## EXERCISE BRIEF:
Show, from the records below, all lines that contain the word "fundos".

╭──

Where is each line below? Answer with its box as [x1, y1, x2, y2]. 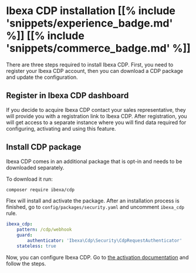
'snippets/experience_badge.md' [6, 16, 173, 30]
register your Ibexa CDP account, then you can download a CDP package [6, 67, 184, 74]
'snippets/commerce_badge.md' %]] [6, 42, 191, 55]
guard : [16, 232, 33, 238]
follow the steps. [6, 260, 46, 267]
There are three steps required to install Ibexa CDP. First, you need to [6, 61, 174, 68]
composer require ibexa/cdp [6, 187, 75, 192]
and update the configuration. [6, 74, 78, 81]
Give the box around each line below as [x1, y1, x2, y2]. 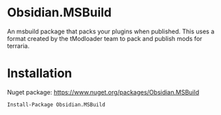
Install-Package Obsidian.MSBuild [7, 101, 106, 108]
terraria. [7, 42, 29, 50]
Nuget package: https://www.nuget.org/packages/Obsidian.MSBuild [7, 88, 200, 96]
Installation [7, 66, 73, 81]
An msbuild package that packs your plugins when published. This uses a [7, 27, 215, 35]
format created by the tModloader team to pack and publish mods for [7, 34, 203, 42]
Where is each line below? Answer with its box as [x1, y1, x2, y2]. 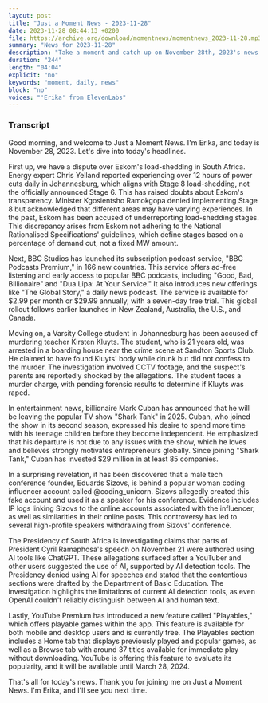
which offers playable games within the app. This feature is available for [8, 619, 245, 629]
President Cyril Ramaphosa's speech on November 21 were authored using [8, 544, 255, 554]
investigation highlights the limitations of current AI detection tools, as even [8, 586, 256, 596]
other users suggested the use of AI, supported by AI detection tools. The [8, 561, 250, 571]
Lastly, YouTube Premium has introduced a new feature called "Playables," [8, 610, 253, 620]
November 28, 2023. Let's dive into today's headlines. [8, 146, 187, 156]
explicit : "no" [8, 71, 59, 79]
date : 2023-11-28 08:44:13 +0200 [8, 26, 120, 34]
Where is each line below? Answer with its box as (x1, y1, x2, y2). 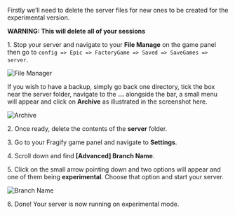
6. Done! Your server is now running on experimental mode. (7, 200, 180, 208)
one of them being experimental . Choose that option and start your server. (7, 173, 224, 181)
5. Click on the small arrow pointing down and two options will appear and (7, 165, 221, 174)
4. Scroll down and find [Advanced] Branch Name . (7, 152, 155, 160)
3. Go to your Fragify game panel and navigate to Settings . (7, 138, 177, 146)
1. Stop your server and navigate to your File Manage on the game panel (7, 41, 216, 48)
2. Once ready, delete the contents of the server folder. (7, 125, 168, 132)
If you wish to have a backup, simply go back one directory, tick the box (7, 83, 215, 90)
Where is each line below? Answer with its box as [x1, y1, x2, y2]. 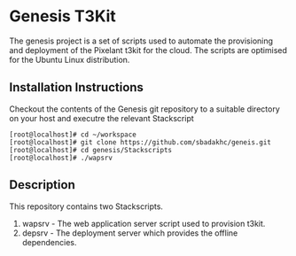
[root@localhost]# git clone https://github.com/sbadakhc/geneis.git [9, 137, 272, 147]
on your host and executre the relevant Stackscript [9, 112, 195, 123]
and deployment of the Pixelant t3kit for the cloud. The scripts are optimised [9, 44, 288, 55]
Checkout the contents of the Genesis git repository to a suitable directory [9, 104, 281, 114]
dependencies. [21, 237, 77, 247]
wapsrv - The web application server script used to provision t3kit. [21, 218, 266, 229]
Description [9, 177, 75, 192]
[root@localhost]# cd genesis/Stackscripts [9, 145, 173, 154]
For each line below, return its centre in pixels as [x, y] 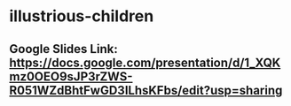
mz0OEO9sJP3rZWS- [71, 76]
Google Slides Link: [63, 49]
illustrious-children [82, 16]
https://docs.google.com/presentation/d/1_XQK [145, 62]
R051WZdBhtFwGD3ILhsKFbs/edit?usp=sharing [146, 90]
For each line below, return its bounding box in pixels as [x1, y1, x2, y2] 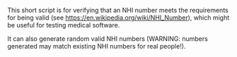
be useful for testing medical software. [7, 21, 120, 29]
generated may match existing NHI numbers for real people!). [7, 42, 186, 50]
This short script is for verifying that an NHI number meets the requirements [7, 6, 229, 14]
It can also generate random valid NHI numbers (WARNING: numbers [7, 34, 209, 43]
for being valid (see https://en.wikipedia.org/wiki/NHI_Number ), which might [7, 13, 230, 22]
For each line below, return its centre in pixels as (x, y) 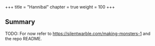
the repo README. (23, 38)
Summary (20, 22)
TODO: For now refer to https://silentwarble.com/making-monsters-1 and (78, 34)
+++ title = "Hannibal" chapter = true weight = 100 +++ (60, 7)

╰──
╭──

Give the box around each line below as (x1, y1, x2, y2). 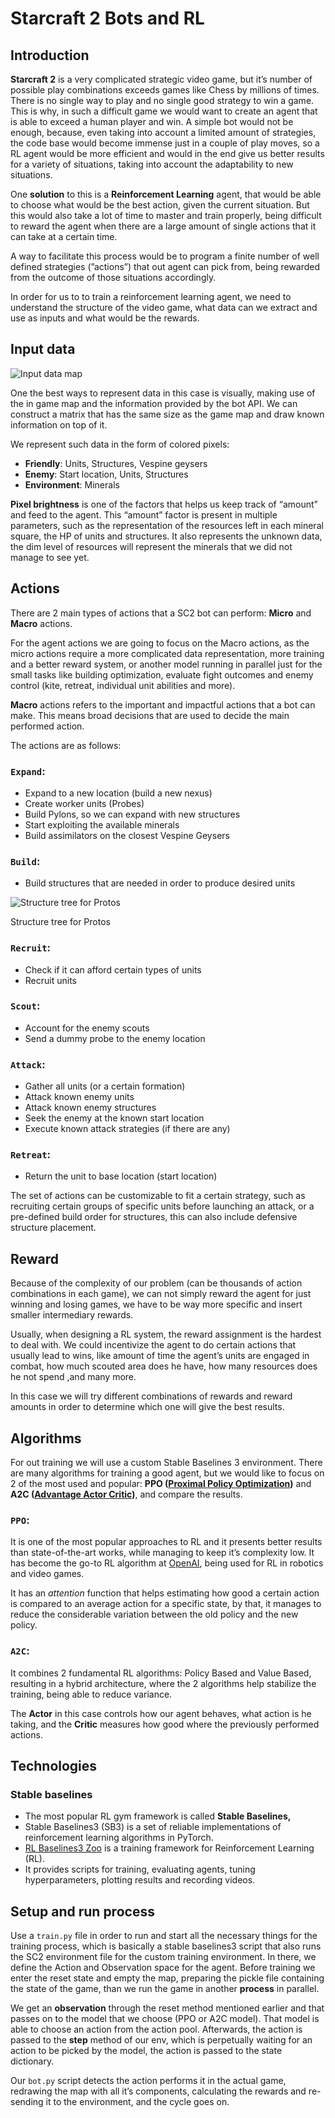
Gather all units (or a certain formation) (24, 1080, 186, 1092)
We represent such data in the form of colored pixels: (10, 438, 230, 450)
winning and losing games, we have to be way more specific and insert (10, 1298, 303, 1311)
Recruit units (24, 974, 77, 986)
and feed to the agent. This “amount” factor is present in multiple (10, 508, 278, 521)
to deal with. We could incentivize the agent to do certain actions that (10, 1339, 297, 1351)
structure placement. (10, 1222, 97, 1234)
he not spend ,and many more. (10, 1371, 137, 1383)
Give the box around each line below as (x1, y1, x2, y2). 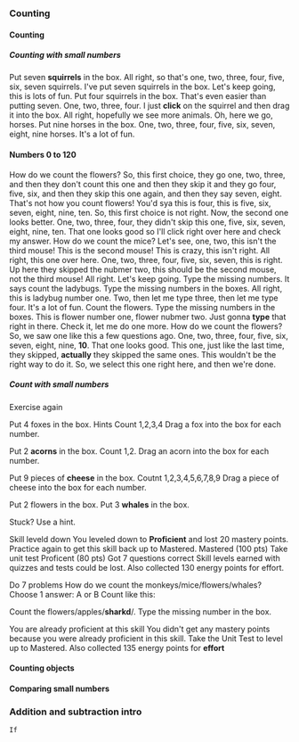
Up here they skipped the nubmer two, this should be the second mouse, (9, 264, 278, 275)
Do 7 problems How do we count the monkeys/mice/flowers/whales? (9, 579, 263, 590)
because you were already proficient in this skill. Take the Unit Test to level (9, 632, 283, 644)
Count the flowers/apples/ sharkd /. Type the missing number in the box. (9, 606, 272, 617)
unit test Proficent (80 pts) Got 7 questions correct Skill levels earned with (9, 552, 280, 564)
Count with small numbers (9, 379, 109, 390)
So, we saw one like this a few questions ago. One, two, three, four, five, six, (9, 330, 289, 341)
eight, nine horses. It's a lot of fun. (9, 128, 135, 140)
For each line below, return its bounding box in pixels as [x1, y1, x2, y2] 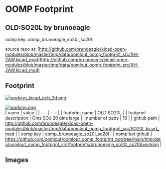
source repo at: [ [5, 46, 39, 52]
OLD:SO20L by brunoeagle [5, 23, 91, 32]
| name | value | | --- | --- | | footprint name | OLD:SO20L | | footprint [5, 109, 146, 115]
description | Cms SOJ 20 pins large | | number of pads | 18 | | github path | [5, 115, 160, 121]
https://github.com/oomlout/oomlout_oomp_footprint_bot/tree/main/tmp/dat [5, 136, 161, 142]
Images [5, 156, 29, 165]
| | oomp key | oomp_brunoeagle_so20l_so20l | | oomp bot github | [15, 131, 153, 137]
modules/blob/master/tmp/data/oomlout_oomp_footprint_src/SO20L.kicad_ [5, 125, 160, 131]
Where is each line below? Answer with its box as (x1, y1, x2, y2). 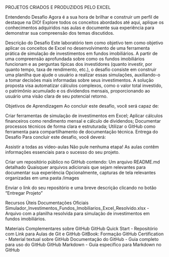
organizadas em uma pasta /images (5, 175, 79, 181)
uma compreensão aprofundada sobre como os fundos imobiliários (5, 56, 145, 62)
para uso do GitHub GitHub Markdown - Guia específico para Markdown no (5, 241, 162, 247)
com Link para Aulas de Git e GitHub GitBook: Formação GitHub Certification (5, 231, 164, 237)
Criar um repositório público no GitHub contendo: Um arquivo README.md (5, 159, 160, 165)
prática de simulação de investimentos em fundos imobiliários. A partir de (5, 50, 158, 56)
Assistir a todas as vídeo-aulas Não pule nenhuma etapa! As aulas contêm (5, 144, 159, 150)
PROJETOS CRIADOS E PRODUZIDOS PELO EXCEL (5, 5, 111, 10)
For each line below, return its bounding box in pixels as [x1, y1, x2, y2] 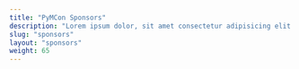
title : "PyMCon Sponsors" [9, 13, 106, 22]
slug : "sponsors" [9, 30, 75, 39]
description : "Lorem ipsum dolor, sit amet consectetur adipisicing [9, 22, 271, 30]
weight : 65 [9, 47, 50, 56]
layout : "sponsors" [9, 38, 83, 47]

╰──
╭──

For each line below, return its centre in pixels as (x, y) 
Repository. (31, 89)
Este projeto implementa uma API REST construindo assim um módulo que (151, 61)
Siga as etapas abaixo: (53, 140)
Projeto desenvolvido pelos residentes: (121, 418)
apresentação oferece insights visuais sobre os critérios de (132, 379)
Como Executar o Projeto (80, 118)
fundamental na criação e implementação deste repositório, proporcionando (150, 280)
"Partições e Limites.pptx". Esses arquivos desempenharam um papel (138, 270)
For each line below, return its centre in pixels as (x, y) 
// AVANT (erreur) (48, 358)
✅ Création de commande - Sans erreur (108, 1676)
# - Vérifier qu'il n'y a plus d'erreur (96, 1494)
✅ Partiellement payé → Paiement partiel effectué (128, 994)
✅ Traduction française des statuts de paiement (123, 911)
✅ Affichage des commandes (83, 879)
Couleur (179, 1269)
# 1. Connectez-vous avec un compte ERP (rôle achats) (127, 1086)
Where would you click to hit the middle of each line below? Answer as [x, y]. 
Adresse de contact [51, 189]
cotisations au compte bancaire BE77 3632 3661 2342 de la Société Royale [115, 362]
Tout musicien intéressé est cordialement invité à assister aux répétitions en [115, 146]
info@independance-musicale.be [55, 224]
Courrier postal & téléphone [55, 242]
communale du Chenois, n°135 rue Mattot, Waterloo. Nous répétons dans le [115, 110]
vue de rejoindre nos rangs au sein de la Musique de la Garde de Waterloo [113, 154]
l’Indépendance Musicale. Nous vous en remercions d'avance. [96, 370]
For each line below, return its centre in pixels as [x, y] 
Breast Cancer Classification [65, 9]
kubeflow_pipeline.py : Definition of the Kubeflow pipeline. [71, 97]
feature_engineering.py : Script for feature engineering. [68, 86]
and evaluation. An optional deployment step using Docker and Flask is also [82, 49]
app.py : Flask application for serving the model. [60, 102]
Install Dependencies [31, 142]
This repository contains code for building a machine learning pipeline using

╰──

## TASK RESULT:
uma compreensão aprofundada sobre como os fundos imobiliários (5, 56, 145, 62)
prática de simulação de investimentos em fundos imobiliários. A partir de (5, 50, 158, 56)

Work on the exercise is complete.